» What this task involves: Return only the lines of the data below from the line with "avg. NMD (225, 8, 276, 21)" up to and including the line with "If this drawer", exactly as written, with the pictures omitted.

Dataset items:
»»
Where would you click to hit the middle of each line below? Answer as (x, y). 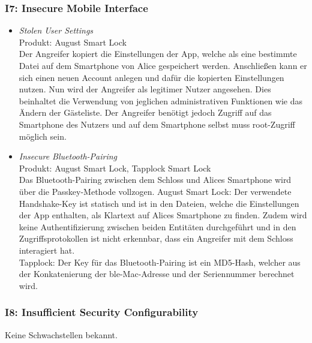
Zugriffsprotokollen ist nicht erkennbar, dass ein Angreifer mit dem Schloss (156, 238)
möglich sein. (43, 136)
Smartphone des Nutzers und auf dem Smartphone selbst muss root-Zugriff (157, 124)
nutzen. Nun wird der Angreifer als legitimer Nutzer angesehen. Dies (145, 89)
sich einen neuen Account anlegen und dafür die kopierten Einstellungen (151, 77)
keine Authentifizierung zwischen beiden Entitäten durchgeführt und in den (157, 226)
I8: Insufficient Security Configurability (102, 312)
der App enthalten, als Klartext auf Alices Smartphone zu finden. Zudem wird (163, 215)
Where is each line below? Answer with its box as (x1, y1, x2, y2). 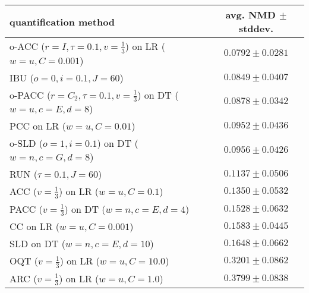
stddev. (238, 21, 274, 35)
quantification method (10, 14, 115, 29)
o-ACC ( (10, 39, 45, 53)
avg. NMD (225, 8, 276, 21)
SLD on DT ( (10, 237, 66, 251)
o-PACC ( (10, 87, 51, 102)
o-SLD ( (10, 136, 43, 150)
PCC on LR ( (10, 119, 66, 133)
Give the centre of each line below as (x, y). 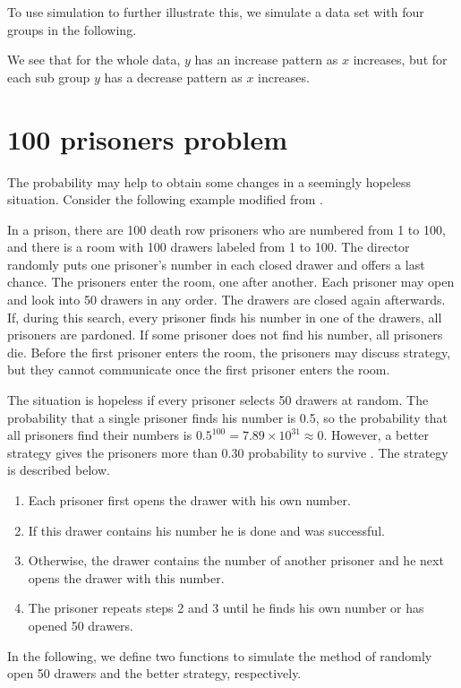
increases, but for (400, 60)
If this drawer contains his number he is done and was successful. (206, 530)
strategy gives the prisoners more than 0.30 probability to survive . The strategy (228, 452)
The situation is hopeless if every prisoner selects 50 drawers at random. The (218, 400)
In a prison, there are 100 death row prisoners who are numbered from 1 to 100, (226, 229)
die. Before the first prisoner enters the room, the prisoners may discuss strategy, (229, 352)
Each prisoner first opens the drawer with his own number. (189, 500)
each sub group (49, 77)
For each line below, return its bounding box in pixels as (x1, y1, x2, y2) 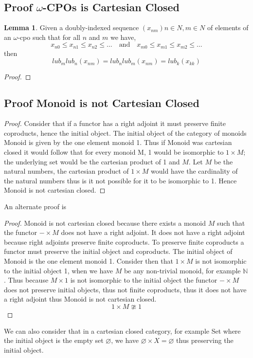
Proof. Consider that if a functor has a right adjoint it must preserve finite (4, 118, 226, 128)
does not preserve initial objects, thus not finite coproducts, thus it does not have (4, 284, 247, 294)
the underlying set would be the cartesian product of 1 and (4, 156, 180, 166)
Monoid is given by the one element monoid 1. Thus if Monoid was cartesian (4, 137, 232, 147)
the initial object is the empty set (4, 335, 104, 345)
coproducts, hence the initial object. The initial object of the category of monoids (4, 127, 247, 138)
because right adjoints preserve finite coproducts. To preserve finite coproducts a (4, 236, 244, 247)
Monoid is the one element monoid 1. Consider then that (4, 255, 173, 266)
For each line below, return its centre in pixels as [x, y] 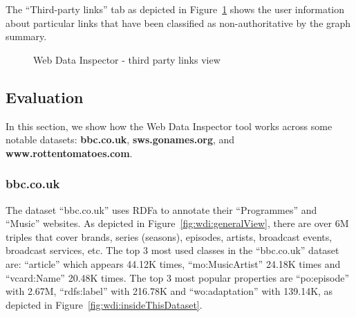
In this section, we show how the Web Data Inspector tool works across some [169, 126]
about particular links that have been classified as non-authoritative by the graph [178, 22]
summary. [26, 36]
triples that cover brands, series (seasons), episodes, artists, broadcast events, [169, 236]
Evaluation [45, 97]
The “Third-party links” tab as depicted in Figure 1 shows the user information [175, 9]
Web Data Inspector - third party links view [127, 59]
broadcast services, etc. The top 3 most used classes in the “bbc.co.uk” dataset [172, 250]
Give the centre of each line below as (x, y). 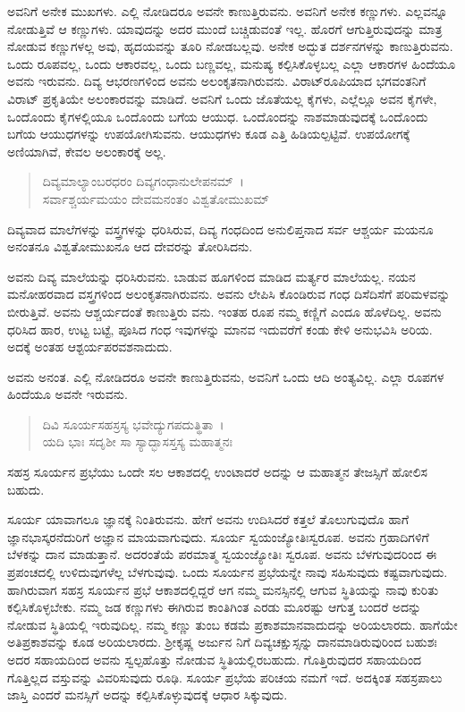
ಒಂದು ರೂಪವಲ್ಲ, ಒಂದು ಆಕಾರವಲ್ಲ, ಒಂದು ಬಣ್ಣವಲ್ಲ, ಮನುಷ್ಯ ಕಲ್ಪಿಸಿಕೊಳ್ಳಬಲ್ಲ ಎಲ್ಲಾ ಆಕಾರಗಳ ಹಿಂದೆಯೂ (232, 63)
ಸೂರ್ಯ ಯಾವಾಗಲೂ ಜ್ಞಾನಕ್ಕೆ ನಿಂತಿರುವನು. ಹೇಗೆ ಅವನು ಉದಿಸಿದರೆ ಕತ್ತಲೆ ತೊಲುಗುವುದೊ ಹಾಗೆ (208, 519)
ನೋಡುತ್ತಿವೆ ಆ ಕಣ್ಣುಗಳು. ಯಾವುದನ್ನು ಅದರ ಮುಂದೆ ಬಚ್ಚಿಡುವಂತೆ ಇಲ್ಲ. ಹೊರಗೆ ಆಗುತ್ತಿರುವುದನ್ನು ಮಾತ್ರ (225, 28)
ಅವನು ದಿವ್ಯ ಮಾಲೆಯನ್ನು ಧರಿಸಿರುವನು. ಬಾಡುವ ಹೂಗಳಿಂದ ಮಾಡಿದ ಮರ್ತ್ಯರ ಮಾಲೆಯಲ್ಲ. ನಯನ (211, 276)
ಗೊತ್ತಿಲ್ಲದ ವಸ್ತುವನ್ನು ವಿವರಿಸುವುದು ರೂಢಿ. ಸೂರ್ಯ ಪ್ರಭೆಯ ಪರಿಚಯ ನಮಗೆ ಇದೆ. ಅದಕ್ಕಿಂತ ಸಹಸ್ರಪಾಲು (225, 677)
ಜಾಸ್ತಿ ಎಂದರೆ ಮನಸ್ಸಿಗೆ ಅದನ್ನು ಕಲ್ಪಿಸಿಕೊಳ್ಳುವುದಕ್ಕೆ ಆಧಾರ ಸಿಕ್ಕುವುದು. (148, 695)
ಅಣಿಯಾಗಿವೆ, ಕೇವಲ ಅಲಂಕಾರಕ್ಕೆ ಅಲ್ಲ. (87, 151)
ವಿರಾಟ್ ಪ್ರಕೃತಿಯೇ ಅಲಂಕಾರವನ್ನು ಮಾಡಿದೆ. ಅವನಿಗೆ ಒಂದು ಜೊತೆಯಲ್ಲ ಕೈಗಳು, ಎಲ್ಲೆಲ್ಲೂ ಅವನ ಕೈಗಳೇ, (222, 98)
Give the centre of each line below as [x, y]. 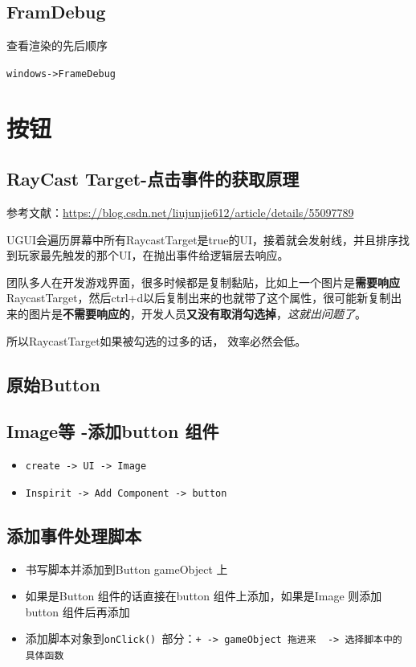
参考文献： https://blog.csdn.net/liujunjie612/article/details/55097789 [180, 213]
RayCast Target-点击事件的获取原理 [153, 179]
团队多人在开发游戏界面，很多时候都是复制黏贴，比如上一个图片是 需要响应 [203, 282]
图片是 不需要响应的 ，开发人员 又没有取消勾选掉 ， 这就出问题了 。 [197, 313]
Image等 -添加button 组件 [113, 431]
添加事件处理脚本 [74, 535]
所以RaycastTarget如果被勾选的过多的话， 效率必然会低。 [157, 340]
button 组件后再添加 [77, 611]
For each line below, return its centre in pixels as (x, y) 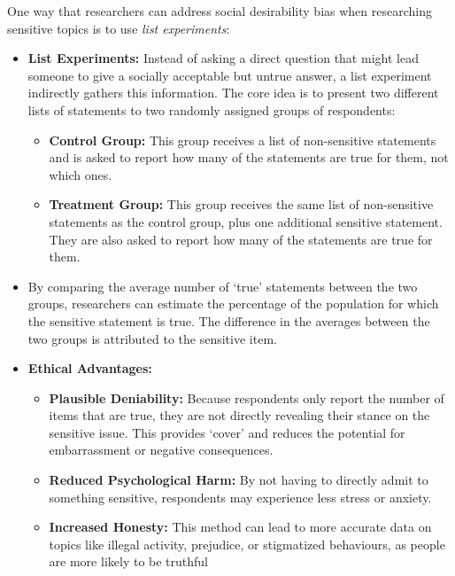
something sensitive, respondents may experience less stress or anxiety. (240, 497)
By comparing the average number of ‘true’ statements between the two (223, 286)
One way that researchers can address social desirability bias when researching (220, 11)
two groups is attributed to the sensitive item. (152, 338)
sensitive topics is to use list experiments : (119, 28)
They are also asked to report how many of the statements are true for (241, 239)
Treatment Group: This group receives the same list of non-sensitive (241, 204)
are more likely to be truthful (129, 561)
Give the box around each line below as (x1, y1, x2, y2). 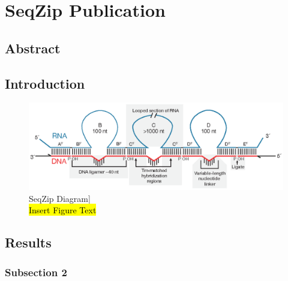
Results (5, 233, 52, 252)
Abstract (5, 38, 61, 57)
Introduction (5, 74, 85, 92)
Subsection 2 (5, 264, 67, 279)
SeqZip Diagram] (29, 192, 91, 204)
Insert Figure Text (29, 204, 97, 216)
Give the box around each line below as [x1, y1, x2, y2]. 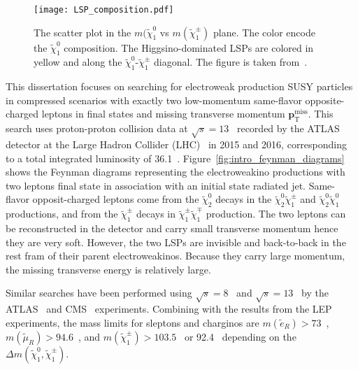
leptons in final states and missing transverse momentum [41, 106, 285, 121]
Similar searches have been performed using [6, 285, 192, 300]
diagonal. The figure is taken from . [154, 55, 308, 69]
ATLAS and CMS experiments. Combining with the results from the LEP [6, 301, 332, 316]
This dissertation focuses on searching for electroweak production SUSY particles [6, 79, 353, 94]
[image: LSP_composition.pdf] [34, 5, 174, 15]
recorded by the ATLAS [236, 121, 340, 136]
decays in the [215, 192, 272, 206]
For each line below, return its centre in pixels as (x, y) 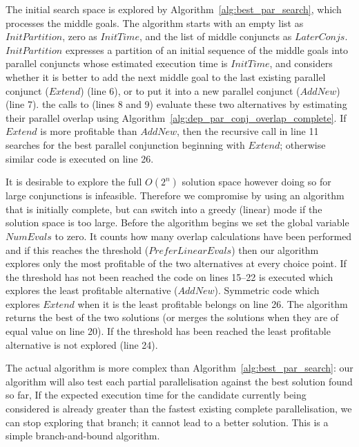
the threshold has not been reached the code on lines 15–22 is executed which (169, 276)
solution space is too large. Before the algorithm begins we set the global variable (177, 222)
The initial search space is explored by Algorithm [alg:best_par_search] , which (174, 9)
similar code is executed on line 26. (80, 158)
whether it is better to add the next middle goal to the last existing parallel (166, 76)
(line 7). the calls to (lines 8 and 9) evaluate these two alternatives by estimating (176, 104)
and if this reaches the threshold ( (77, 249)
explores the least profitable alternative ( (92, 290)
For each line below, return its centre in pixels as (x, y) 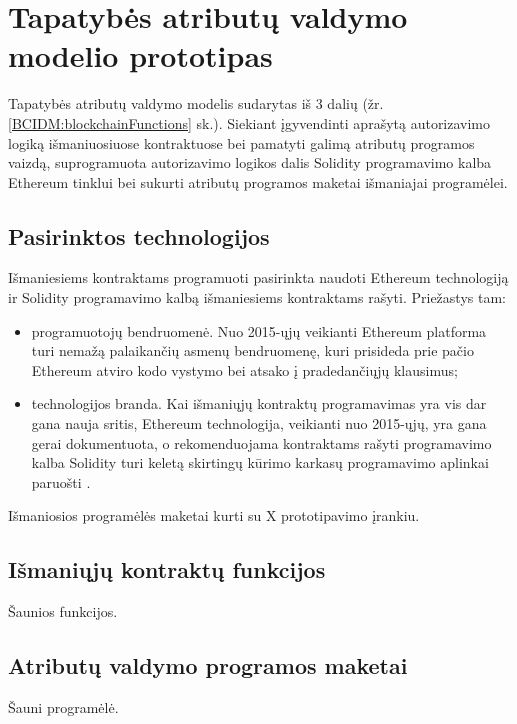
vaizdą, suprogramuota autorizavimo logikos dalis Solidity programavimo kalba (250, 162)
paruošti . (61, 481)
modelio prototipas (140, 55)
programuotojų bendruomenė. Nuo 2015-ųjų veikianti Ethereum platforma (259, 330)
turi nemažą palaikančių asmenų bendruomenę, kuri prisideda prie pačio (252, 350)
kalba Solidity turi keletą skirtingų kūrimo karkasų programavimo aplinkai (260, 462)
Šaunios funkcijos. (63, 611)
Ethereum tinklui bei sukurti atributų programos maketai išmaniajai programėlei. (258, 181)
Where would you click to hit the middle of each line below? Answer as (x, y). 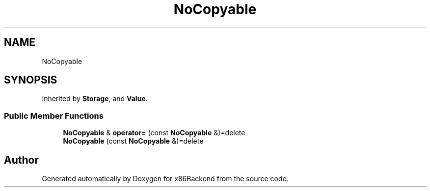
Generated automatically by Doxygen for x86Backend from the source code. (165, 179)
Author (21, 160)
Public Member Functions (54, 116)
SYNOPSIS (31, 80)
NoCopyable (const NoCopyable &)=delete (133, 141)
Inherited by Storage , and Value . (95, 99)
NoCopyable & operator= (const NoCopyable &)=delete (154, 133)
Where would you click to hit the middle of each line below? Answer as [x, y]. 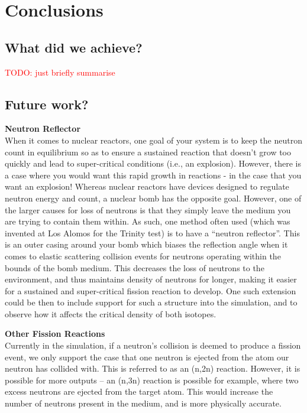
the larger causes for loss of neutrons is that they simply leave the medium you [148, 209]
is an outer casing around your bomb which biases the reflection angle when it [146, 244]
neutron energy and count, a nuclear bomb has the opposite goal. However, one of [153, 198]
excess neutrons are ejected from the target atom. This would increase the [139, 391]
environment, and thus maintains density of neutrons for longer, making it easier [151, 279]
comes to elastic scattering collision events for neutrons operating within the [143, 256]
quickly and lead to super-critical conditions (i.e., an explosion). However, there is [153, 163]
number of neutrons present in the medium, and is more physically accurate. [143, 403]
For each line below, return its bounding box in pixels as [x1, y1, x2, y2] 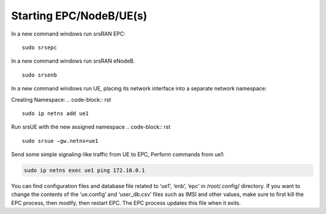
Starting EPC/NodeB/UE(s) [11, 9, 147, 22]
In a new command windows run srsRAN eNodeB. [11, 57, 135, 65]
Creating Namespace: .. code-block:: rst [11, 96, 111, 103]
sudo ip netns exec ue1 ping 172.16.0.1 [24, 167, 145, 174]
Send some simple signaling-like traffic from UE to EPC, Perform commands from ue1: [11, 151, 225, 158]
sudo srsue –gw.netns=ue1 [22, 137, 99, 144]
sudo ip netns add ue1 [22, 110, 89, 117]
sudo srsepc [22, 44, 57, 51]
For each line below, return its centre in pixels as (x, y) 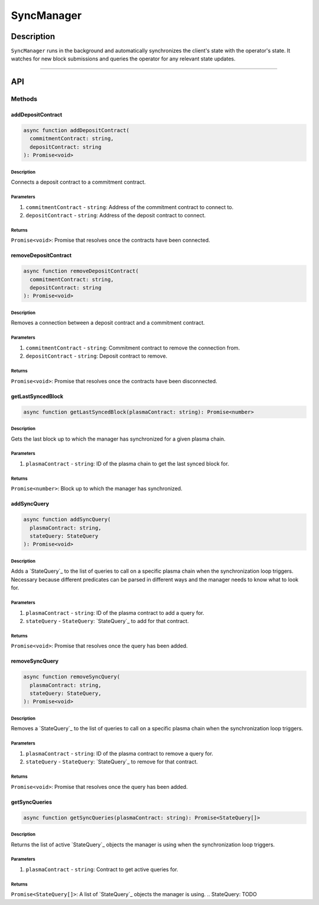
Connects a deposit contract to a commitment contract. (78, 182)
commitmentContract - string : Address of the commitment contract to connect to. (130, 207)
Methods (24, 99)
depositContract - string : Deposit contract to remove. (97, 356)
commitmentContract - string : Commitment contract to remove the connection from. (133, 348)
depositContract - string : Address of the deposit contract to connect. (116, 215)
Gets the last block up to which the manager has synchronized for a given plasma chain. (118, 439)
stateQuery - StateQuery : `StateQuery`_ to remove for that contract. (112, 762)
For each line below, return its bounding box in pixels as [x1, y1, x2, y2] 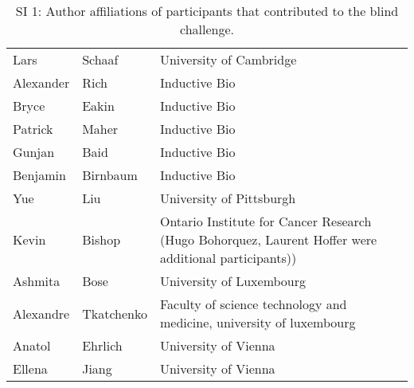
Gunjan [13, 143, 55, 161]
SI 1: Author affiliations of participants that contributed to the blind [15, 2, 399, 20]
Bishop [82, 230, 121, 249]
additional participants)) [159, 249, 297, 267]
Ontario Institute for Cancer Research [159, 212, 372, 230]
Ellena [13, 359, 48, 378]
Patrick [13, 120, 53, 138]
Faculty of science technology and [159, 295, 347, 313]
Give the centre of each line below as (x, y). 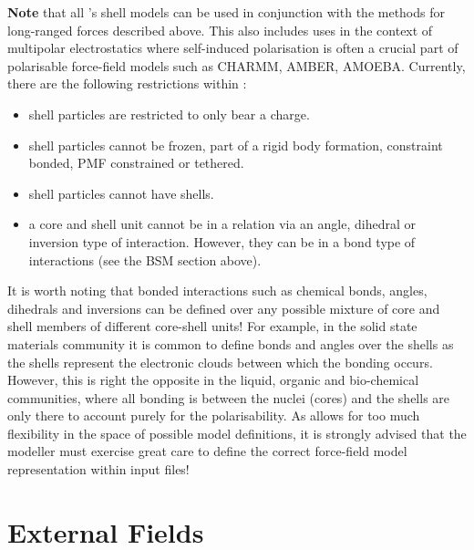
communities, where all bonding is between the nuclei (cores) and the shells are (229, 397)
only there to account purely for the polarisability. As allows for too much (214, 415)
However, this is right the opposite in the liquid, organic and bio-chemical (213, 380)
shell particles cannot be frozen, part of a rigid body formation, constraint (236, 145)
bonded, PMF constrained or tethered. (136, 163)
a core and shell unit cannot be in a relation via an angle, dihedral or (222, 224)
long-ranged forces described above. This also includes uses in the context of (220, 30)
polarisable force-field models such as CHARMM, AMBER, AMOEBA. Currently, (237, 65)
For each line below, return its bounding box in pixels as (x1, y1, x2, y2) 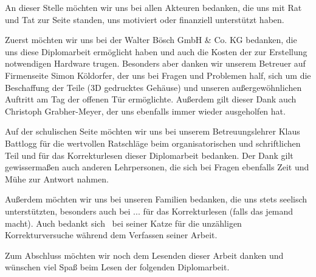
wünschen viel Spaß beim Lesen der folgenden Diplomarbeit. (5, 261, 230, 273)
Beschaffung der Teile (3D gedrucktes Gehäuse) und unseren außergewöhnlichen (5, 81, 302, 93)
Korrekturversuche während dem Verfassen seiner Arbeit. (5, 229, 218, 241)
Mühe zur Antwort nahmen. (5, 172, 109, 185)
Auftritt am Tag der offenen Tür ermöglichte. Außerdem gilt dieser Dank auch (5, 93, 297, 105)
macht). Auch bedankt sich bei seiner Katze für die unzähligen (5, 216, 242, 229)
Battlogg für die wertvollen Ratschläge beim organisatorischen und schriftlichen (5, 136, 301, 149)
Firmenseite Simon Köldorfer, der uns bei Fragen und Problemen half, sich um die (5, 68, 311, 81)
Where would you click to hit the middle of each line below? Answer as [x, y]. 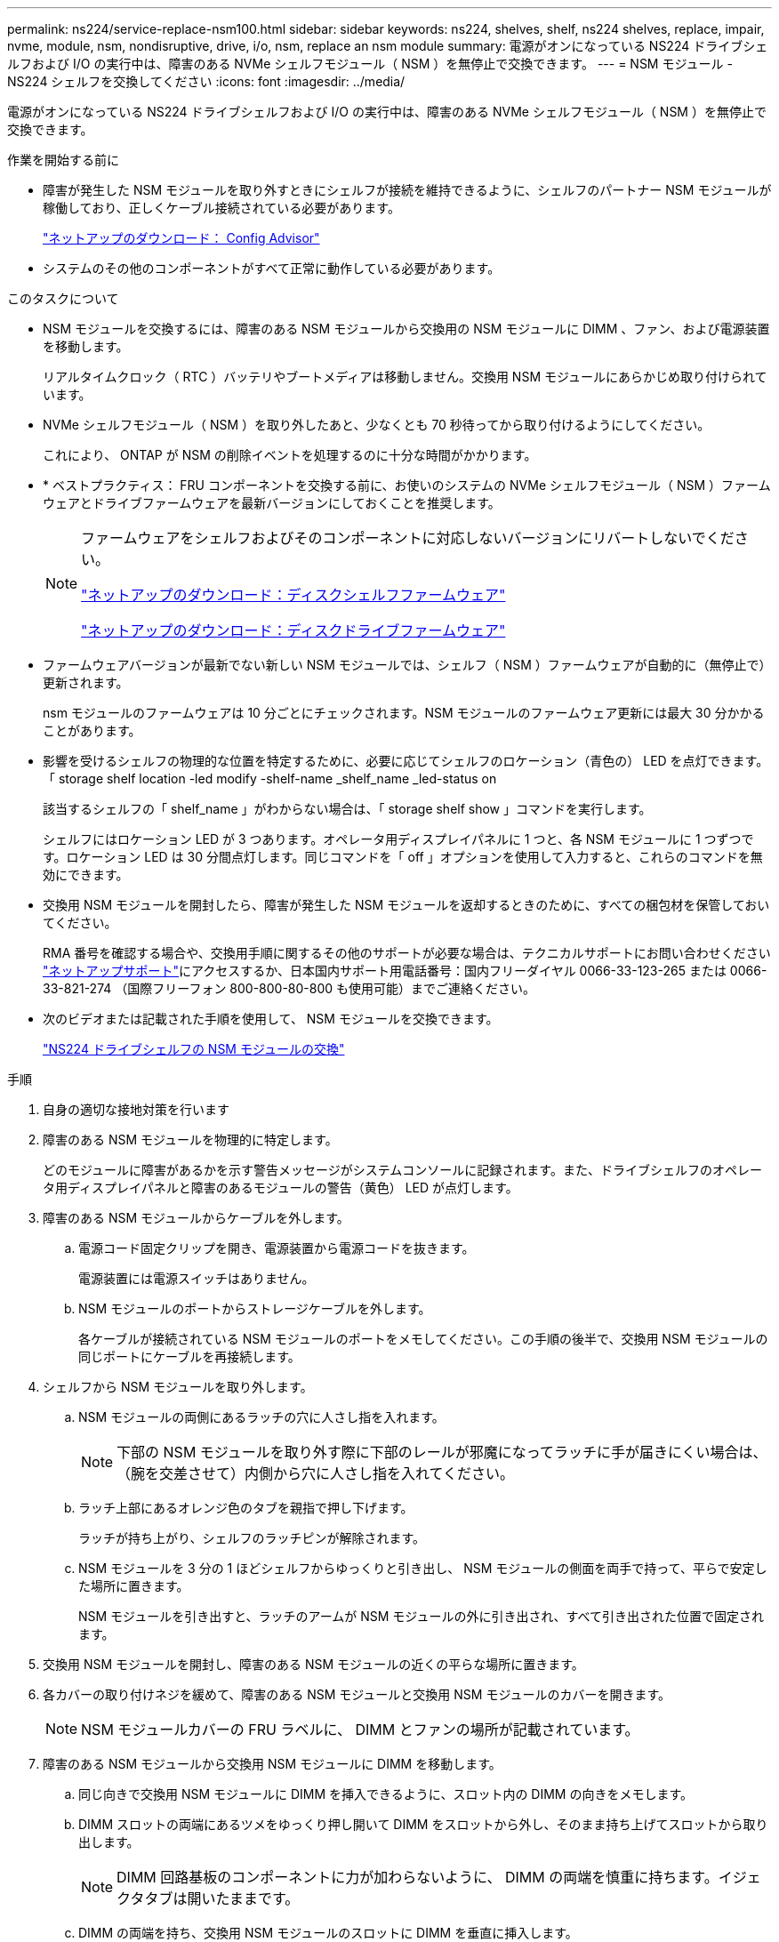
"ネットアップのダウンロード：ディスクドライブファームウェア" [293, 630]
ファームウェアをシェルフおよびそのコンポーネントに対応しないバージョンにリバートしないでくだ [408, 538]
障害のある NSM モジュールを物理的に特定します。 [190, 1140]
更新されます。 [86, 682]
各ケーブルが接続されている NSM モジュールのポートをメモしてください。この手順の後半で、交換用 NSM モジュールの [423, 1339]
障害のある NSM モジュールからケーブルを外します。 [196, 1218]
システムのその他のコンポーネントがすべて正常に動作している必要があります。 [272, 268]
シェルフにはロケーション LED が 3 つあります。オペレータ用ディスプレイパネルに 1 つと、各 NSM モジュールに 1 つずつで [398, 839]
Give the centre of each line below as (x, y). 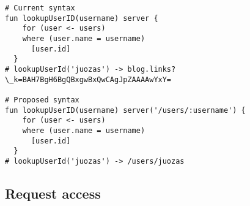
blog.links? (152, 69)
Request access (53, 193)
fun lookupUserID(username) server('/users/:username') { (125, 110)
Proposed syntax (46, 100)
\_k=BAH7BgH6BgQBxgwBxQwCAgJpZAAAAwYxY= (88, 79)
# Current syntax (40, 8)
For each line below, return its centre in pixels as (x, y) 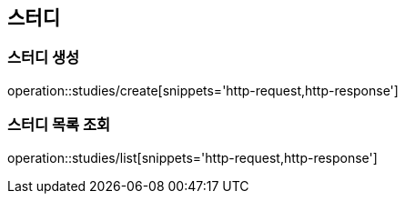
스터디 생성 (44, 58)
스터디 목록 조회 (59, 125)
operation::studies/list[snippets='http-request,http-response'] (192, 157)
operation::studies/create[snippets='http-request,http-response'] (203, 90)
««
» Exercise response:
avg. NMD (225, 8, 276, 21)
SLD on DT ( (10, 237, 66, 251)
o-PACC ( (10, 87, 51, 102)
o-SLD ( (10, 136, 43, 150)
PCC on LR ( (10, 119, 66, 133)
Give the centre of each line below as (x, y). 
increases, but for (400, 60)
If this drawer contains his number he is done and was successful. (206, 530)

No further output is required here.